Electric vehicle charging solutions provider, Allego N.V. (NYSE:ALLG), disclosed the completion and results of its recently announced warrant exchange offer and consent solicitation on Friday. The offer, which concerned the company's outstanding warrants to purchase ordinary shares of nominal value €0.12 each, expired at midnight, Eastern Time, on Thursday.
According to the company's records, approximately 94.3% of the outstanding warrants, amounting to 13,015,201 in total, were validly tendered and not validly withdrawn before the expiration of the exchange offer and consent solicitation. Allego anticipates accepting all validly tendered warrants for exchange and settlement by October 3, 2023.

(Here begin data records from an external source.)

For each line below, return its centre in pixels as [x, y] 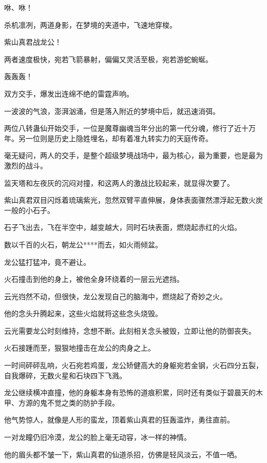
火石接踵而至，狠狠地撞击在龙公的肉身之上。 [80, 348]
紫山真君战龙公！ [33, 42]
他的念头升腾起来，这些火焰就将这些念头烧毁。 [83, 313]
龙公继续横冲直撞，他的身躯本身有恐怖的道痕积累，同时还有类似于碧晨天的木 [133, 392]
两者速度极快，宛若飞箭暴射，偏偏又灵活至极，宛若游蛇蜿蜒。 [108, 59]
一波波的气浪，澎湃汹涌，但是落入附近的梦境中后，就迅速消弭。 [112, 111]
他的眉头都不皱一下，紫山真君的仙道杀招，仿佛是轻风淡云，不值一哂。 [123, 454]
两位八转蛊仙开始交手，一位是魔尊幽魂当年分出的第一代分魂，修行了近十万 [130, 128]
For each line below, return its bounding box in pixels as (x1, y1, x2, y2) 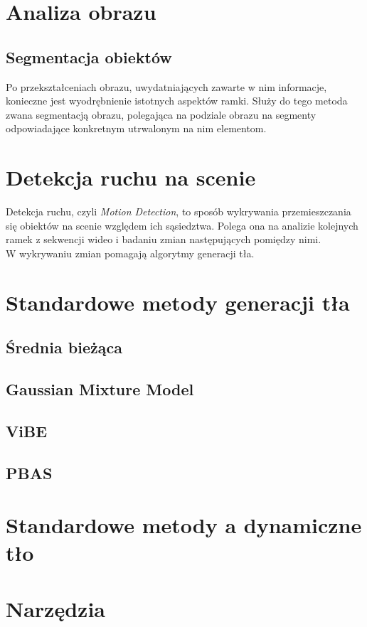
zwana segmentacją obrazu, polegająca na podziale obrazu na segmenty (6, 107, 317, 122)
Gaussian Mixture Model (6, 378, 194, 400)
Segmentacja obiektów (6, 45, 172, 68)
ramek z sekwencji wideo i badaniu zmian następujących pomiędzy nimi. (6, 232, 321, 247)
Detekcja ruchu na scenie (6, 163, 256, 192)
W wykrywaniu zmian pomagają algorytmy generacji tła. (6, 245, 255, 260)
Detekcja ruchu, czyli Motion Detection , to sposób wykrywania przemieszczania (6, 204, 351, 219)
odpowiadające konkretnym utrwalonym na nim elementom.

The company plans to carry out the Warrant Amendment concurrently with the settlement of the Exchange Offer. Following this, Allego expects to exercise its right according to the terms of the Warrant Amendment to exchange all remaining untendered Warrants for shares of the Company's Ordinary Shares. Consequently, no Warrants will remain outstanding.
Allego also confirmed that its Registration Statement on Form F-4 filed with the Securities and Exchange Commission (the “SEC”), registering the Company's Ordinary Shares issuable in the Exchange Offer was declared effective by the SEC on Thursday. BofA Securities, Inc. acted as the dealer manager for the Exchange Offer and Consent Solicitation.